# G-Scale San Juan Central



## Jackrabbit (Apr 19, 2011)

Has anyone ever seen someone upscale Malcolm Furlow's San Juan Central and build it in G? Any issues? I am thinking of doing a modified version. Thanks.


----------



## Totalwrecker (Feb 26, 2009)

First, Welcome Aboard Jack. 
Not that I know of... but it should keep you busy. Gonna do it indoors? 
Reason I ask is copying a layout is indoor thinking. Outside we have to consider our terrain first and see what will fit. Wasn't the San Juan done in HOn3? A G copy would be at least 4 times as big. 
I think you'd be happier incorporating scenes of the San Jian, than a simplified version of the whole shebang! 
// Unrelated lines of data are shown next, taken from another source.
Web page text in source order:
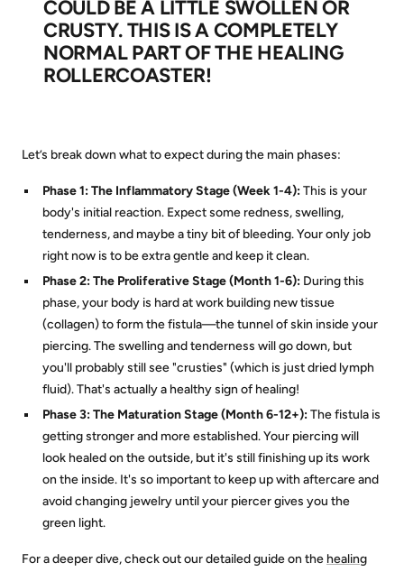
COULD BE A LITTLE SWOLLEN OR
CRUSTY. THIS IS A COMPLETELY
NORMAL PART OF THE HEALING
ROLLERCOASTER!
Let’s break down what to expect during the main phases:
Phase 1: The Inflammatory Stage (Week 1-4):This is your
body's initial reaction. Expect some redness, swelling,
tenderness, and maybe a tiny bit of bleeding. Your only job
right now is to be extra gentle and keep it clean.
Phase 2: The Proliferative Stage (Month 1-6):During this
phase, your body is hard at work building new tissue
(collagen) to form the fistula—the tunnel of skin inside your
piercing. The swelling and tenderness will go down, but
you'll probably still see "crusties" (which is just dried lymph
fluid). That's actually a healthy sign of healing!
Phase 3: The Maturation Stage (Month 6-12+):The fistula is
getting stronger and more established. Your piercing will
look healed on the outside, but it's still finishing up its work
on the inside. It's so important to keep up with aftercare and
avoid changing jewelry until your piercer gives you the
green light.
For a deeper dive, check out our detailed guide on the healing
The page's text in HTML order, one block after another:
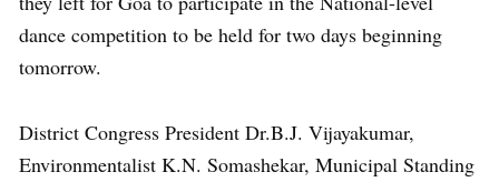
dance competition to be held for two days beginning
tomorrow.
District Congress President Dr.B.J. Vijayakumar,
Environmentalist K.N. Somashekar, Municipal Standing
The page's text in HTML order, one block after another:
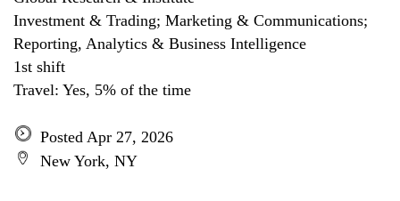
Investment & Trading; Marketing & Communications;
Reporting, Analytics & Business Intelligence
1st shift
Travel: Yes, 5% of the time
Posted Apr 27, 2026
New York, NY
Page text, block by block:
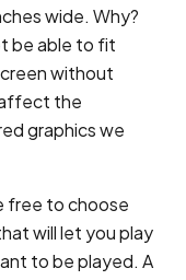
wide. Why?
be able to fit
without
the
graphics we
free to choose
will let you play
to be played. A
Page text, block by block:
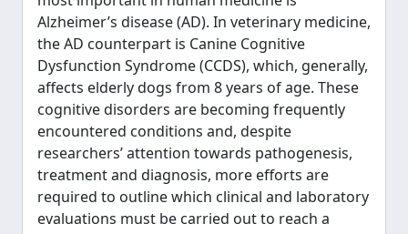
Alzheimer’s disease (AD). In veterinary medicine,
the AD counterpart is Canine Cognitive
Dysfunction Syndrome (CCDS), which, generally,
affects elderly dogs from 8 years of age. These
cognitive disorders are becoming frequently
encountered conditions and, despite
researchers’ attention towards pathogenesis,
treatment and diagnosis, more efforts are
required to outline which clinical and laboratory
evaluations must be carried out to reach a
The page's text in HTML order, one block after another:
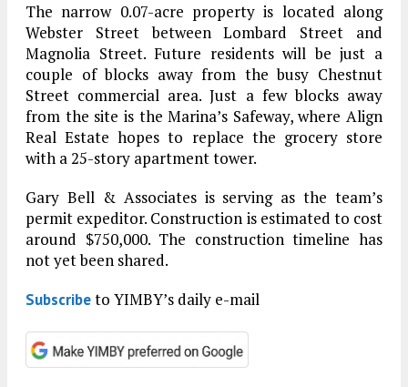
The narrow 0.07-acre property is located along
Webster Street between Lombard Street and
Magnolia Street. Future residents will be just a
couple of blocks away from the busy Chestnut
Street commercial area. Just a few blocks away
from the site is the Marina’s Safeway, where Align
Real Estate hopes to replace the grocery store
with a 25-story apartment tower.
Gary Bell & Associates is serving as the team’s
permit expeditor. Construction is estimated to cost
around $750,000. The construction timeline has
not yet been shared.
Subscribeto YIMBY’s daily e-mail
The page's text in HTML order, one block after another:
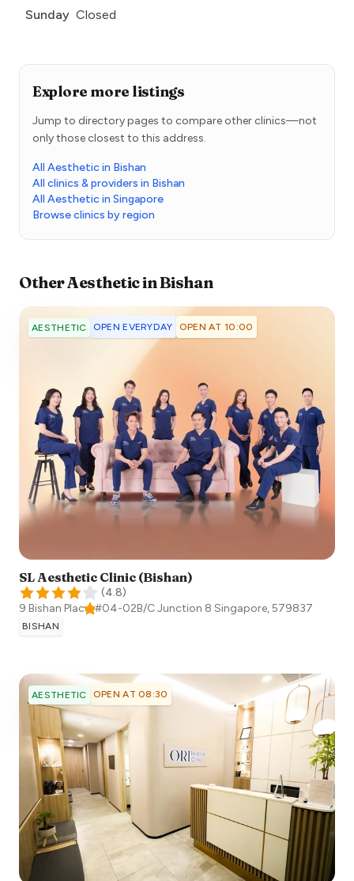
Sunday Closed
Explore more listings
Jump to directory pages to compare other clinics—not
only those closest to this address.
All Aesthetic in Bishan
All clinics & providers in Bishan
All Aesthetic in Singapore
Browse clinics by region
OtherAestheticinBishan
AESTHETIC OPEN EVERYDAY OPEN AT 10:00
SL Aesthetic Clinic (Bishan)
(4.8)
9 Bishan Place, #04-02B/C Junction 8 Singapore,579837
BISHAN
AESTHETIC OPEN AT 08:30
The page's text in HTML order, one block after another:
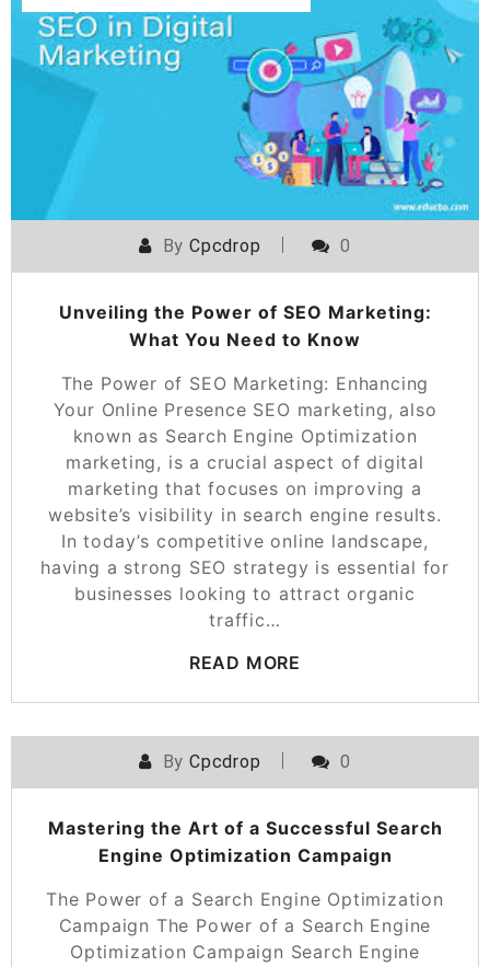
ByCpcdrop 0
Unveiling the Power of SEO Marketing:
What You Need to Know
The Power of SEO Marketing: Enhancing
Your Online Presence SEO marketing, also
known as Search Engine Optimization
marketing, is a crucial aspect of digital
marketing that focuses on improving a
website’s visibility in search engine results.
In today’s competitive online landscape,
having a strong SEO strategy is essential for
businesses looking to attract organic
traffic…
READ MORE
ByCpcdrop 0
Mastering the Art of a Successful Search
Engine Optimization Campaign
The Power of a Search Engine Optimization
Campaign The Power of a Search Engine
Optimization Campaign Search Engine
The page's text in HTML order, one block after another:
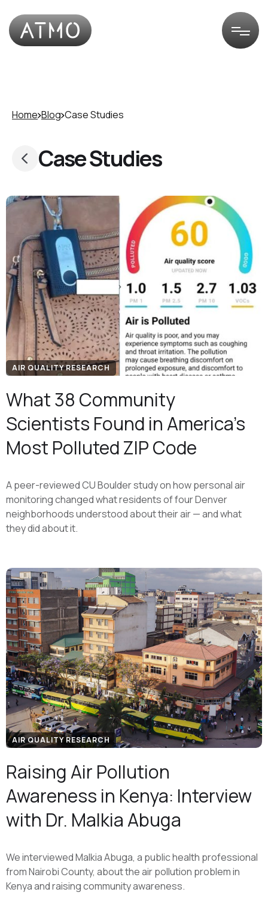
Home Blog Case Studies
Case Studies
AIR QUALITY RESEARCH
What 38 Community
Scientists Found in America's
Most Polluted ZIP Code
A peer-reviewed CU Boulder study on how personal air
monitoring changed what residents of four Denver
neighborhoods understood about their air — and what
they did about it.
AIR QUALITY RESEARCH
Raising Air Pollution
Awareness in Kenya: Interview
with Dr. Malkia Abuga
We interviewed Malkia Abuga, a public health professional
from Nairobi County, about the air pollution problem in
Kenya and raising community awareness.
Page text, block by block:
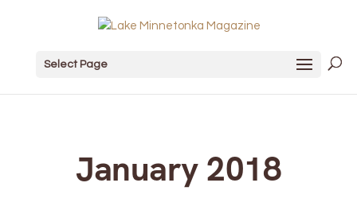
Select Page
January 2018
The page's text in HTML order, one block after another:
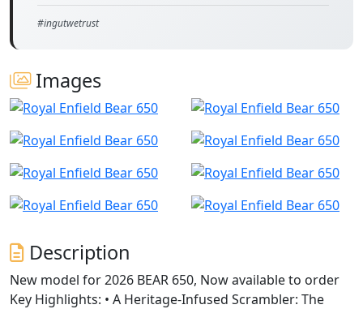
#ingutwetrust
Images
Description
New model for 2026 BEAR 650, Now available to order
Key Highlights: • A Heritage-Infused Scrambler: The
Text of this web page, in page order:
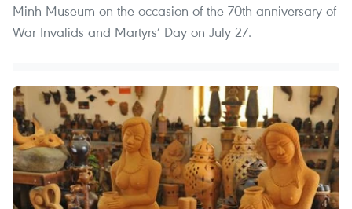
Minh Museum on the occasion of the 70th anniversary of
War Invalids and Martyrs’ Day on July 27.
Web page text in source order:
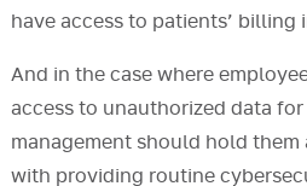
have access to patients’ billing
And in the case where
access to unauthorized data
management should hold
with providing routine

Don't let me stop you from trying and we will want pictures! 

Happy Rails, 
John


----------



## Bob in Kalamazoo (Apr 2, 2009)

I've never seen anyone try to reproduce Malcom Furow's San Juan Central in any scale. When that series came out in Model Railroader I was strongly tempted to follow along and try to reproduce it myself in HO. Never did do it however. I'd love to see it done in G. Go for it, and take lots of pictures. 

Bob


----------



## Trains (Jan 2, 2008)

I think it would be very do able outside. Would be one nice layout.

Don


----------



## Jackrabbit (Apr 19, 2011)

I follow the advice on the terrain and normally I would go that way other than our back yard is going to be completely regraded to allow for better drainage away from the house, etc. We have an area with five oversized (for our lot) fir trees in the back corner. Rather than pay for a stump grinder, I decided to just build a raised garden back there. The limiter will be the fact that the area needs to incorporate some space for a vegetable garden, too. That's why I think I will have to modify Furlow's track plan a bit. The fact that the area will be raised and remembering the trestle scene on the San Juan are what got me thinking about it as a basis. Of course, I will probably model it as an early 20th century NP branchline as that is my interest rather than Colorado narrow gauge. 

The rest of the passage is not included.